Two-dimensional polaron spectroscopy of Fermi superfluids

TL;DR

This paper explores the use of two-dimensional polaron spectroscopy to analyze Fermi superfluids with impurities, revealing limitations in extracting quasiparticle gap information and discussing broader implications for ultracold gases and 2D materials.

Contribution

It applies a recent multidimensional spectroscopy protocol to Fermi superfluids, clarifying its limitations in probing quasiparticle gaps and extending discussion to 2D materials.

Findings

Spectroscopy response includes symmetric and asymmetric contributions.

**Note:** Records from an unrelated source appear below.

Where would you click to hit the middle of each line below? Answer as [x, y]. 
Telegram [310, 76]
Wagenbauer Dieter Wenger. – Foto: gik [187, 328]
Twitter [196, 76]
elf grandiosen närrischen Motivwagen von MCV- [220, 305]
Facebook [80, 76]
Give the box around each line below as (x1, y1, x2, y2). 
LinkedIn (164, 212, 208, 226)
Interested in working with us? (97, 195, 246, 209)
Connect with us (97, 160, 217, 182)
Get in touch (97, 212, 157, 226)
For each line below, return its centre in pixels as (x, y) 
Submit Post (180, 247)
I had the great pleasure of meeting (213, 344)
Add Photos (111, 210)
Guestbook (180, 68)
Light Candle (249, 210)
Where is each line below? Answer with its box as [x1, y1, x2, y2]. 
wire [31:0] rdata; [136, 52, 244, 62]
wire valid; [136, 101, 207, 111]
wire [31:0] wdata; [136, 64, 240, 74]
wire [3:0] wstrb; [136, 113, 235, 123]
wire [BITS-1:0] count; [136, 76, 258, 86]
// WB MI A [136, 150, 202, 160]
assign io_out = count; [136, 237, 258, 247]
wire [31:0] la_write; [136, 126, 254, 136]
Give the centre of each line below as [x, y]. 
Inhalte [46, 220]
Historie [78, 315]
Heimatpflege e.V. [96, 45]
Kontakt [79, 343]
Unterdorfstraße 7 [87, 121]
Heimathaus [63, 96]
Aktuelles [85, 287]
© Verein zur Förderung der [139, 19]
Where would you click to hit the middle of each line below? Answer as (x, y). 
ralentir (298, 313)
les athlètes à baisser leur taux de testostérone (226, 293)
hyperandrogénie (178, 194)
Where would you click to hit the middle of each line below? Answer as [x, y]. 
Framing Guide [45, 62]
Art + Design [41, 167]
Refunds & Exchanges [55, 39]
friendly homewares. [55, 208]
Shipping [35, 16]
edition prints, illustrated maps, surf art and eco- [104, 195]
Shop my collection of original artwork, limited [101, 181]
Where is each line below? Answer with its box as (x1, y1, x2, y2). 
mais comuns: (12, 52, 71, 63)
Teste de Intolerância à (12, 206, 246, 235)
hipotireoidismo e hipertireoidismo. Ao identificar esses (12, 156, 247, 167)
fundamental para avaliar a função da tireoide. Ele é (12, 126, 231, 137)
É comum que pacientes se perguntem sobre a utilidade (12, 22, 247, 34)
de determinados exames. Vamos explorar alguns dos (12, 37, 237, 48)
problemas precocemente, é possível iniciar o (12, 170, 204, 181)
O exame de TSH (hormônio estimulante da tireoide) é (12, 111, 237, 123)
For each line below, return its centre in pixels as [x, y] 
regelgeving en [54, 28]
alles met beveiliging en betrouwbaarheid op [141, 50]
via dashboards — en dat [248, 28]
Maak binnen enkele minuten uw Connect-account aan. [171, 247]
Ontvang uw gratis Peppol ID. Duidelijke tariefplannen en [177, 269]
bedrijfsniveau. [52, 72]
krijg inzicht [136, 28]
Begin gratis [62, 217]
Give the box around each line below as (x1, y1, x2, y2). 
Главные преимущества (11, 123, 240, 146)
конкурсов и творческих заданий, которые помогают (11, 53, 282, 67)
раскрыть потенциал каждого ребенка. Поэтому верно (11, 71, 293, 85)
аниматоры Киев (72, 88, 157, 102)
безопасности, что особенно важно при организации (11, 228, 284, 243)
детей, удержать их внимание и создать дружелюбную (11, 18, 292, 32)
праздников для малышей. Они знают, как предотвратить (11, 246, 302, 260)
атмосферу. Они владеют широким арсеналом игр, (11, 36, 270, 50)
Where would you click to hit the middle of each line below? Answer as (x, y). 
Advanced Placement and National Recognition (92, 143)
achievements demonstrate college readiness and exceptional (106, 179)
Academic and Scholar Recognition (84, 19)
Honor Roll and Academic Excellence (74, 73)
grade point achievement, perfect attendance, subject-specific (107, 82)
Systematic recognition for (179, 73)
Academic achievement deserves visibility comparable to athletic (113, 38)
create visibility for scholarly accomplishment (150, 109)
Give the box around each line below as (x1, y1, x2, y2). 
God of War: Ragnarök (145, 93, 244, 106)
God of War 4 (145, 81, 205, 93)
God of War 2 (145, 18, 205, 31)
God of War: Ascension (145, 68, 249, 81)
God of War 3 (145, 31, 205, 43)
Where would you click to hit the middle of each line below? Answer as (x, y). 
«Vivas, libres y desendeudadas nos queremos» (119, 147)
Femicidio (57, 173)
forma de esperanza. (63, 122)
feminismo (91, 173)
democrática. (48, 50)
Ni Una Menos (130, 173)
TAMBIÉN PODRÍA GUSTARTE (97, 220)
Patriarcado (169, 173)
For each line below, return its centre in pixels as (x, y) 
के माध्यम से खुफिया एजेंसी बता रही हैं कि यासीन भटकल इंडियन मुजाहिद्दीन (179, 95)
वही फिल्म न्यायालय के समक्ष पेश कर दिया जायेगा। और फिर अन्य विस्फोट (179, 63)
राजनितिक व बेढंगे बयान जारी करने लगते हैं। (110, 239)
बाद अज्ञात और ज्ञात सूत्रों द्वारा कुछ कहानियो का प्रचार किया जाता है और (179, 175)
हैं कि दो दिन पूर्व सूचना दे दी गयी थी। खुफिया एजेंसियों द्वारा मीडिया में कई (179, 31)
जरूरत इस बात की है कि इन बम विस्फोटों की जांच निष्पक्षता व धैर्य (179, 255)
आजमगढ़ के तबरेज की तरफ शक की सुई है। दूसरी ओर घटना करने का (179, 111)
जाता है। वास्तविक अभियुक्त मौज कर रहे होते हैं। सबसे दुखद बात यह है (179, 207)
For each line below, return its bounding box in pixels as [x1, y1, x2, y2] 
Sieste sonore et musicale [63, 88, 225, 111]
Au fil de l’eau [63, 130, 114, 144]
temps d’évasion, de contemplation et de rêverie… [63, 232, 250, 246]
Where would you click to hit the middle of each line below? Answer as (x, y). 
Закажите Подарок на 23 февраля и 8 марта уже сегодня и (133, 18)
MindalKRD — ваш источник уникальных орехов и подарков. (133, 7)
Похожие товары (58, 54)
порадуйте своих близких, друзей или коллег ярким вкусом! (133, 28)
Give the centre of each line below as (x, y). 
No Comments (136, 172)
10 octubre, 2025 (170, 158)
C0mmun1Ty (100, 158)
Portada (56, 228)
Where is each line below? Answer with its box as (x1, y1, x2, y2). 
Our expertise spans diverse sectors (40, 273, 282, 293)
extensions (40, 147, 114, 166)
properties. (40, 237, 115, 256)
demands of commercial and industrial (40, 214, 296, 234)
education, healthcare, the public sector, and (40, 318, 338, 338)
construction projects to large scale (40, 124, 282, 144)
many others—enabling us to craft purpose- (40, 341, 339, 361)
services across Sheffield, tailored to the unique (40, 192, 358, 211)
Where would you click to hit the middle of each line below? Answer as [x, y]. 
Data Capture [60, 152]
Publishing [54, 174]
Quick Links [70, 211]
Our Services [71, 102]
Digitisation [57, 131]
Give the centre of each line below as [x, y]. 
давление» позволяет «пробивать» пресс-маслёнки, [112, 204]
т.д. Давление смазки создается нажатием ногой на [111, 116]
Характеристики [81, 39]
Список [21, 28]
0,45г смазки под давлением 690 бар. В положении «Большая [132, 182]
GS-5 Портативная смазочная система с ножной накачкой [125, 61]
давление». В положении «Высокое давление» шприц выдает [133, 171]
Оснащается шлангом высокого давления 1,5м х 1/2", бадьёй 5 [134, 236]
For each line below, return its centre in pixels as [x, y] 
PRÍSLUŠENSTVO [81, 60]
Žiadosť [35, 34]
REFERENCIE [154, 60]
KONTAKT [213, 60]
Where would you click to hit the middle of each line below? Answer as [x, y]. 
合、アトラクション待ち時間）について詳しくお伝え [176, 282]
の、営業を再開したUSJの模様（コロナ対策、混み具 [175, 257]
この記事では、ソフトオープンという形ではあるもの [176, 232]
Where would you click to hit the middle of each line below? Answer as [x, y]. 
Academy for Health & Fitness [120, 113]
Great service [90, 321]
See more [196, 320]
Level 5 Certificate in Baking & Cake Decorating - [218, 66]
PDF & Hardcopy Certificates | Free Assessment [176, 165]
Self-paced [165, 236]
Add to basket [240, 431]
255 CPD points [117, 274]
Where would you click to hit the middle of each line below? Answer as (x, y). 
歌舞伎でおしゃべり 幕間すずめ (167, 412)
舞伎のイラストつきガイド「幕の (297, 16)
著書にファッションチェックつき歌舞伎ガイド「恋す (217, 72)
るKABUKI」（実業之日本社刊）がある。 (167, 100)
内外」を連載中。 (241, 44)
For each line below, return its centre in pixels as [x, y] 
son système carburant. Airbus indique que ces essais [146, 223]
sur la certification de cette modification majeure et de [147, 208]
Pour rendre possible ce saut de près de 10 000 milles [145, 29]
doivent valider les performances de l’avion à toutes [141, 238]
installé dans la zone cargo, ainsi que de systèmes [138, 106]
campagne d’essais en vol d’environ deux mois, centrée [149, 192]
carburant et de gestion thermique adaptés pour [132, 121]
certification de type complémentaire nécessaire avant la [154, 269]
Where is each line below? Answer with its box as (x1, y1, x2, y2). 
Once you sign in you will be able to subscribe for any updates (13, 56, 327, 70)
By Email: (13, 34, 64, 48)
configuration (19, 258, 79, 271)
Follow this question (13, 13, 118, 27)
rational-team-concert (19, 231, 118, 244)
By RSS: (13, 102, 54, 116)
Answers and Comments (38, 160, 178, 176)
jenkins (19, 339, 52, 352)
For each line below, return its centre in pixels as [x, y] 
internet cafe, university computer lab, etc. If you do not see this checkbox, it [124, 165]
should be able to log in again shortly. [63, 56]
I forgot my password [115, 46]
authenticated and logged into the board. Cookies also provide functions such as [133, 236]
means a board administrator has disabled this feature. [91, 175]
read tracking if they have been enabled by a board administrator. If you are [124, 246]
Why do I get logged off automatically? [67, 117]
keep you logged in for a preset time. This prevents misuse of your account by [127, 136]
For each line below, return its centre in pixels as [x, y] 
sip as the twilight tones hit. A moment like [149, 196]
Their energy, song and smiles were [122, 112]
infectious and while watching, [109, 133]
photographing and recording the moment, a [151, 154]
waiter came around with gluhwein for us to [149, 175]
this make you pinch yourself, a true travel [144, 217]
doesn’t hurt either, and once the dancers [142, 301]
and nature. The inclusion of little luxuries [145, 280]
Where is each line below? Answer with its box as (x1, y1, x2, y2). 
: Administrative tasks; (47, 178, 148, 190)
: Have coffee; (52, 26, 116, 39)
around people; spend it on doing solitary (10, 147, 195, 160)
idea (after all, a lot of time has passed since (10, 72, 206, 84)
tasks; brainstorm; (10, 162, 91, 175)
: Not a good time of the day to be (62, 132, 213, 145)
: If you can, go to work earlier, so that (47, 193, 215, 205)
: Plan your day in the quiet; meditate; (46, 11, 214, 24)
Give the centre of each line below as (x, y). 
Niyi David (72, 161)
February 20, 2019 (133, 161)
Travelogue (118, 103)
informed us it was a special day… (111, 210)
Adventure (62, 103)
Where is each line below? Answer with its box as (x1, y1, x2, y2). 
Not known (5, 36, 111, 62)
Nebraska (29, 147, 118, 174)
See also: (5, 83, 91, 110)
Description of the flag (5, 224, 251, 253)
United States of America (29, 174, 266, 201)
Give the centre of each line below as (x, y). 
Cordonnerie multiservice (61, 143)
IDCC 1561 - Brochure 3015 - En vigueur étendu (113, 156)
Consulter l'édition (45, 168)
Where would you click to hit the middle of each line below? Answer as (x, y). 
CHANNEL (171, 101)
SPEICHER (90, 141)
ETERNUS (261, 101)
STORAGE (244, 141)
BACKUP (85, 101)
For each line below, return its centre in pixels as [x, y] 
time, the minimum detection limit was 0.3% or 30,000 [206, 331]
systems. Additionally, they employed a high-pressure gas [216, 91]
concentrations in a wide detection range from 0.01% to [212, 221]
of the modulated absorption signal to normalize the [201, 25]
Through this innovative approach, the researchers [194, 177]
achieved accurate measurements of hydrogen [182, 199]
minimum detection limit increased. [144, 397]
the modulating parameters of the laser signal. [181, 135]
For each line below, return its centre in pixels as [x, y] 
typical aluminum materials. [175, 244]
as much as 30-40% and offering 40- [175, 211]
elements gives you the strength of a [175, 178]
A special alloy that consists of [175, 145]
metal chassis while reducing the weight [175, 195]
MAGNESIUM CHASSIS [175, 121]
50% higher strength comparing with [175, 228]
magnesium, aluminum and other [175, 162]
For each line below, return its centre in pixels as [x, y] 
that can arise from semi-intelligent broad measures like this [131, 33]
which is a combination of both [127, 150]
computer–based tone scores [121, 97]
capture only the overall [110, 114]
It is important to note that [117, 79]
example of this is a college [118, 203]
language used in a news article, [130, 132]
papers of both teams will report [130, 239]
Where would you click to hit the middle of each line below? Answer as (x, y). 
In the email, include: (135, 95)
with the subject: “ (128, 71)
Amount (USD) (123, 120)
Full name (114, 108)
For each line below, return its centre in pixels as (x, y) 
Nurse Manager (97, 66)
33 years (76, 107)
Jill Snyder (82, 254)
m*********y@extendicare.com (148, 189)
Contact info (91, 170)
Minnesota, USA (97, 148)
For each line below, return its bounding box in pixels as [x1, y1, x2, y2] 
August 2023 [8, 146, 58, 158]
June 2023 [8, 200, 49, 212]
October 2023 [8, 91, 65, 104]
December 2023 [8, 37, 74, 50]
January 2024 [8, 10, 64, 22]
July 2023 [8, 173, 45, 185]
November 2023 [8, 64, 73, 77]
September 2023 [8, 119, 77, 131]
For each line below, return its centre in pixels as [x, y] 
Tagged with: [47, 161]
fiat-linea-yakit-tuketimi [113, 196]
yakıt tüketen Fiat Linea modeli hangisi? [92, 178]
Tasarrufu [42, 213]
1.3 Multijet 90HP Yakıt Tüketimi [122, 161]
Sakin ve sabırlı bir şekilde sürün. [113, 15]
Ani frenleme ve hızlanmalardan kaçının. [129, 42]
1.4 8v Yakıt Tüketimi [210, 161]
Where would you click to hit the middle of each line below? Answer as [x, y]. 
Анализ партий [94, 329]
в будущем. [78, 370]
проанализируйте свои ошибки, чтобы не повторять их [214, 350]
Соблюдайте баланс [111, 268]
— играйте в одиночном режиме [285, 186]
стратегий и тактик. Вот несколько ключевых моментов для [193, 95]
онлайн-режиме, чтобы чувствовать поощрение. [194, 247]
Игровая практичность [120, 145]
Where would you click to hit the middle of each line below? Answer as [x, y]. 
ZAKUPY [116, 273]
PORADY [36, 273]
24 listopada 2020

Asymmetric part does not reliably indicate quasiparticle gap.

Multidimensional spectroscopy offers limited additional insight without incoherent processes.

Abstract

Multidimensional spectroscopy is becoming an increasingly popular tool and there is an ongoing effort to access electronic transitions and many-body dynamics in correlated materials. We apply the protocol recently proposed by Wang to extract two-dimensional polaron spectra in a Fermi superfluid with an impurity. The bath is descibed by a BCS ansatz and it assumed that the impurity can scatter at most one quasiparticle pair. The spectral response contains a symmetric contribution, which carries the same information as Ramsey spectra, and an asymmetric one. While {\it a priori} it may seem promising to probe the quasiparticle gap from the asymmetric contribution, we show explicitly that this is not the case and, in the absence of incoherent processes, multidimensional spectroscopy does not bring much additional information. Our calculation is suitable for 3D ultracold gases, but we discuss implications for exciton-polarons in 2D materials.